Abstract

Background: In the treatment for mCRC, it is essential for understanding the prognosis of each individual patient. GERCOR index(GI) based on performance status and serum LDH has been previously proposed. However, in the salvage setting, the validity of GI has not been reported in patients treated by cetuximab (Cmab)-based chemotherapy.Methods: 269 patients with mCRC treated by Cmab contained chemotherapy were retrospectively registered from 27 centers in Japan. This analysis was included in the KRAS Exon2 wild type patients who were refractory to or intolerant for 5-FU/ irinotecan/ oxaliplatin and were never administered anti-EGFR-antibody. Univariate and multivariate analysis for overall survival (OS) were performed using patient characteristics. Survival analyses were performed with Kaplan-Meier method, log-rank test and Cox proportional hazards model. The analysis was also designed to determine whether the GERCOR index could be extended to progression-free survival (PFS).Results: All data were available for prognostic categorization in 132 patients. Median OS and PFS was 9.8 and 4.3 months.
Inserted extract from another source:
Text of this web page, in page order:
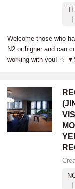
Welcome those who
N2 or higher and can
working with you! ☆

The distribution and median OS / PFS for GI were as follows: low risk (L)(n = 28; 17.9/3.8 months), intermediate risk (I)(n = 52; 12.2/5.0 months), and high risk (H)(n = 52; 7.5/4.1 months). For OS, there was significant difference between L and H (p < 0.001) and between I and H (p < 0.001), but not between L and I (p = 0.076). For PFS, there was significant difference between I and H (p = 0.017), but not between L and I (p = 0.407), and between L and H (p = 0.222). In Cox multivariate analysis, GI showed an independent prognostic impact(L vs I; HR 2.195, p = 0.003 / L vs H; HR 4.028, p < 0.001), but not predictive impact(L vs I; HR 0.987, p = 0.958 / L vs H; HR 1.314, p = 0.268).Conclusions: In this analysis, GI might be a prognostic factor in salvage treatment with Cmab-based regimen, but no effect predicted impact.